Although the majority of this research highlights the multisystem effects of variable stress exposure in healthy animals, preliminary evidence suggests that aged or diseased animals subjected to additional stressors display a heightened inflammatory cytokine response that contributes to exaggerated sickness behavior and greater and prolonged cognitive deficits.⁶⁹ Future studies exploring the consequences of extended stress exposure in animals with existing disease or debility may therefore more closely simulate the experience of hospitalized patients and perhaps further our understanding of PHS.

Hospitalized Patients

While no intervention studies have examined the effects of potential hospital stressors on the development of allostatic overload, there is evidence from small studies that dysregulated stress responses during hospitalization are associated with adverse events. For example, high serum cortisol, catecholamine, and proinflammatory cytokine levels during hospitalization have individually been associated with the development of cognitive dysfunction,^70-72 increased risk of cardiovascular events such as myocardial infarction and stroke in the year following discharge,^73-76 and the development of wound infections after discharge.⁷⁷ Moreover, elevated plasma glucose during admission for myocardial infarction in patients with or without diabetes has been associated with greater in-hospital and 1-year mortality,⁷⁸ with a similar relationship seen between elevated plasma glucose and survival after admission for stroke⁷⁹ and pneumonia.⁸⁰ Furthermore, in addition to atherothrombosis, stress may contribute to the risk for venous thromboembolism,⁸¹ resulting in readmissions for deep vein thrombosis or pulmonary embolism posthospitalization. Although potentially surrogate markers of illness acuity, a handful of studies have shown that these stress biomarkers are actually only weakly correlated with,⁸² or independent of,^72,76 disease severity. As discussed in detail below, future studies utilizing a summative measure of multisystem physiologic dysfunction as opposed to individual biomarkers may more accurately reflect the cumulative stress effects of hospitalization and subsequent risk for adverse events.

Additional Considerations

Elderly patients, in particular, may have heightened susceptibility to the consequences of allostatic overload due to common geriatric issues such as multimorbidity and frailty. Patients with chronic diseases display both baseline HPA axis abnormalities as well as dysregulated stress responses and may therefore be more vulnerable to hospitalization-related stress.
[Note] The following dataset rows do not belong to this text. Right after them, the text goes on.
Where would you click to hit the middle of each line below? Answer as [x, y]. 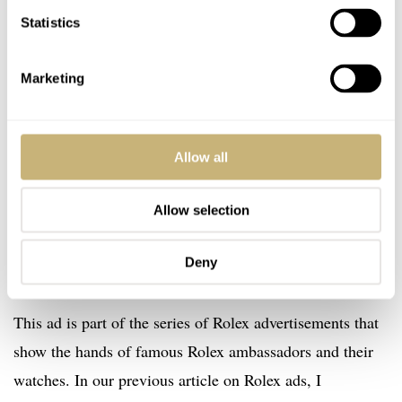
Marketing [52, 78]
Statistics [50, 22]
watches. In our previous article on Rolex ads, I [167, 380]
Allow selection [201, 210]
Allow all [201, 157]
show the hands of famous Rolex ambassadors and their [193, 351]
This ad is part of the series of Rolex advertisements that [196, 323]
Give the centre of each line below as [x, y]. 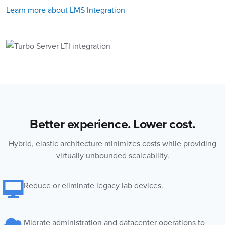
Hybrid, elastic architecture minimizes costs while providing [113, 143]
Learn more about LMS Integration [66, 10]
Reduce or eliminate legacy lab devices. [93, 186]
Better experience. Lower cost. [113, 124]
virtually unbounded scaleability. [113, 155]
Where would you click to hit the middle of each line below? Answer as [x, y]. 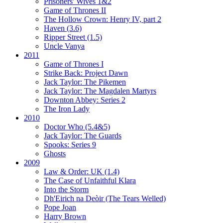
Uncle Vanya [64, 46]
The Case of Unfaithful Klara [90, 180]
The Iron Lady [67, 109]
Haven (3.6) [63, 28]
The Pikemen [105, 82]
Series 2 [113, 100]
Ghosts [55, 153]
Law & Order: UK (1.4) [82, 171]
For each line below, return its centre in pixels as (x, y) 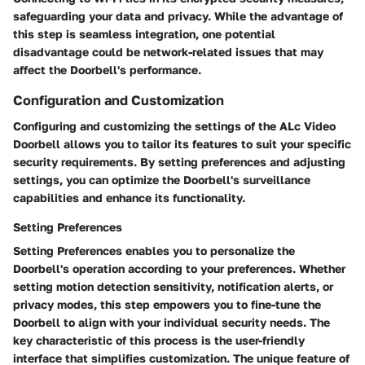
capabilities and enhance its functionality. (129, 197)
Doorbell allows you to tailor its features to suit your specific (182, 143)
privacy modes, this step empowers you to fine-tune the (167, 304)
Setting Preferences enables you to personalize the (154, 250)
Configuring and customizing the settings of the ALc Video (174, 125)
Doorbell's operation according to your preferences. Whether (179, 268)
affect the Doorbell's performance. (107, 69)
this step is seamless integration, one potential (144, 33)
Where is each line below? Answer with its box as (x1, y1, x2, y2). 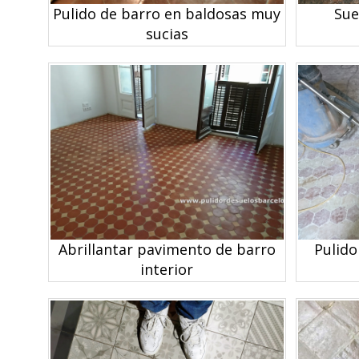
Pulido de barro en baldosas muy (53, 3, 281, 23)
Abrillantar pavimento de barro (58, 240, 276, 260)
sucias (145, 23, 188, 43)
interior (140, 260, 194, 280)
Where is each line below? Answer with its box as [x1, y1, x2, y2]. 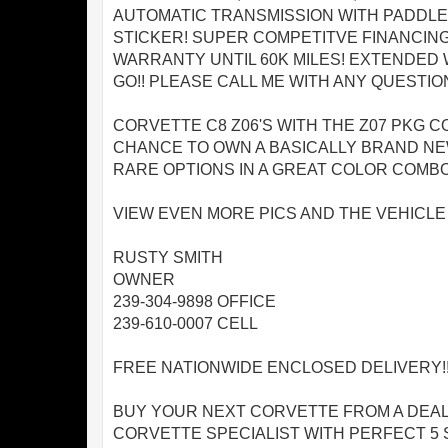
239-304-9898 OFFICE [113, 293, 276, 311]
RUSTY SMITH [113, 249, 223, 267]
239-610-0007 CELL [113, 315, 258, 333]
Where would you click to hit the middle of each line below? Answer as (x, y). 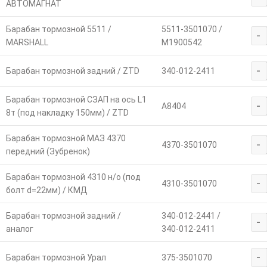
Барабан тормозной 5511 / (58, 29)
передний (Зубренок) (48, 151)
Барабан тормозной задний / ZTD (72, 71)
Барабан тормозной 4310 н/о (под (73, 177)
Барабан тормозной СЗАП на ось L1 (76, 99)
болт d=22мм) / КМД (46, 190)
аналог (19, 229)
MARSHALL (27, 42)
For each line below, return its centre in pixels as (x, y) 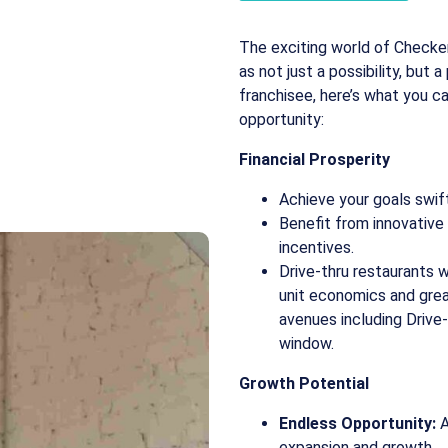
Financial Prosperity (314, 159)
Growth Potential (304, 383)
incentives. (316, 247)
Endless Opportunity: (357, 423)
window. (306, 343)
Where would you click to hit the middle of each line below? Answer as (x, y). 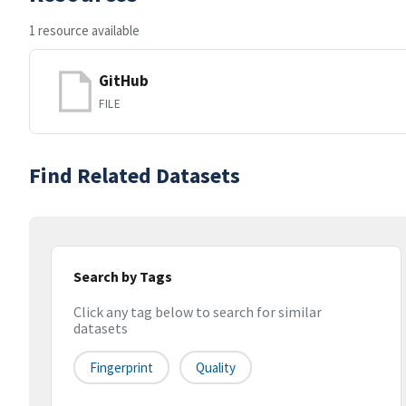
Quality (216, 368)
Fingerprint (121, 368)
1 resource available (84, 30)
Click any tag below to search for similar (198, 312)
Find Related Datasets (135, 175)
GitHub (124, 80)
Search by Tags (123, 276)
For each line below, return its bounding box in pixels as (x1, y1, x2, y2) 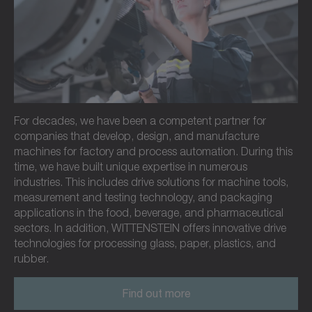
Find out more (121, 286, 191, 300)
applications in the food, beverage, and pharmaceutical (14, 206, 283, 219)
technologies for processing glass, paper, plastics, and (14, 237, 276, 250)
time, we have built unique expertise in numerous (14, 160, 247, 173)
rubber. (14, 252, 49, 265)
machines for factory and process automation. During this (14, 145, 292, 158)
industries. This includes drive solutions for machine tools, (14, 175, 288, 189)
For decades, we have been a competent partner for (14, 114, 266, 127)
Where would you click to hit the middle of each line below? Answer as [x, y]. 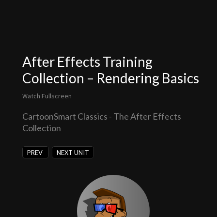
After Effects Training [87, 62]
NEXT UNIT [73, 152]
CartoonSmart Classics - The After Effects [101, 116]
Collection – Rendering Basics [110, 78]
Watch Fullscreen [47, 96]
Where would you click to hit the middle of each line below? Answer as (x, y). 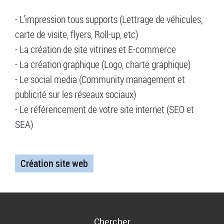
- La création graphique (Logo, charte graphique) (103, 64)
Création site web (54, 163)
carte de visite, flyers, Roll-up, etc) (77, 34)
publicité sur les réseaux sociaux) (76, 94)
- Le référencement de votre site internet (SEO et (104, 109)
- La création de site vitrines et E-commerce (95, 49)
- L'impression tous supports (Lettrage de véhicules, (109, 19)
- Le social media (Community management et (100, 79)
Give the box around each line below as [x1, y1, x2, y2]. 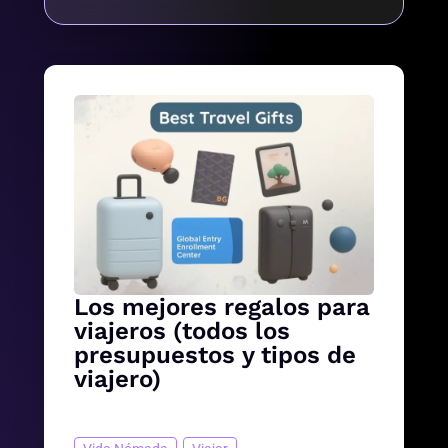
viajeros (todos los [74, 317, 290, 346]
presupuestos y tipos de [74, 341, 356, 370]
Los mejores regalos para [74, 293, 370, 322]
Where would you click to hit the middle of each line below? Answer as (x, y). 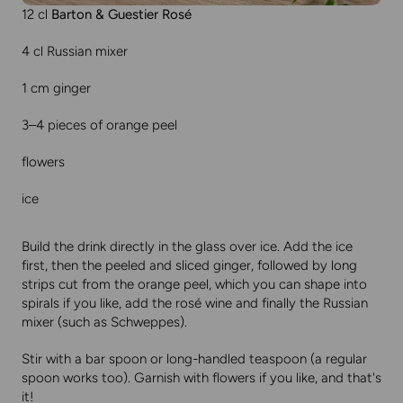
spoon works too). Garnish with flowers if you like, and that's (201, 378)
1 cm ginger (56, 89)
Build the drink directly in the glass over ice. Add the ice (187, 247)
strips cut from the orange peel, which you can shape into (194, 285)
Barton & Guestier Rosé (121, 15)
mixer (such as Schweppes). (104, 322)
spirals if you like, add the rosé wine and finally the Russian (195, 304)
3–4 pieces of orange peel (99, 125)
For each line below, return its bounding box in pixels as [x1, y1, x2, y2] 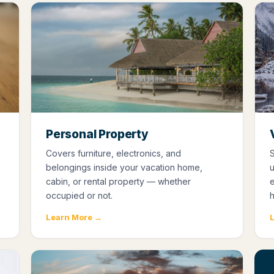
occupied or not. [46, 190, 113, 201]
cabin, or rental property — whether [46, 176, 191, 187]
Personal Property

For example, when subjected to psychosocial stress, patients with chronic conditions such as diabetes, heart failure, or atherosclerosis demonstrate elevated cortisol levels, increased circulating markers of inflammation, as well as prolonged hemodynamic recovery after stress resolution compared with normal controls.^83-85 Additionally, frailty may affect an individual’s susceptibility to exogenous stress. Indeed, frailty identified on hospital admission increases the risk for adverse outcomes during hospitalization and postdischarge.⁸⁶ Although the specific etiology of this relationship is unclear, persons with frailty are known to have elevated levels of cortisol and other inflammatory markers,^87,88 which may contribute to adverse outcomes in the face of additional stressors.